A book about writing, yes, but also about inner guidance, the daemon muse, struggles with inertia and silence, the tension between spirituality and creative expression, understanding block and Resistance, aligning with the very axis of cosmic creation, and uncovering your deep purpose so that you can live meaningfully in a collapsing world.
At heart, it’s about what it means to live and create without a script—living and writing “into the dark”—in an age of perpetual noise and distraction that demands constant performance and certainty.

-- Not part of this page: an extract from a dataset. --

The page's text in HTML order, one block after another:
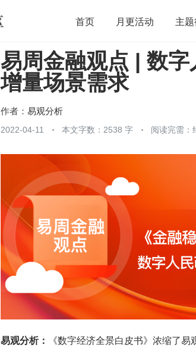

BookLife from Publishers Weekly describes it as “an intimate journey into the mystery of creativity and spirit.” Joanna Penn calls it “a guide for writers who welcome the dark and hunger for meaning.” JF Martel calls it “a guide for writers unlike any other.” Kat (Katrijn) Van Oudheusden says it’s “important to any writer ready to see through the self illusion and realize the freedom this brings to any creative work.” Clintavo finds it “the most illuminating book on creativity I’ve read in a long time.” Amanda Saint says, “If you’re seeking permission to trust the dark unknown that guides your work, and your way of being in the world, this book offers profound companionship on that journey.” Some of the readers who encountered the book in its earliest form in the course I taught from the pre-publication manuscript last year — an audience of writers, artists, educators, and more — found it “revolutionary,” “the perfect book for this moment in my life,” and “a gift to anyone with a core creative longing.”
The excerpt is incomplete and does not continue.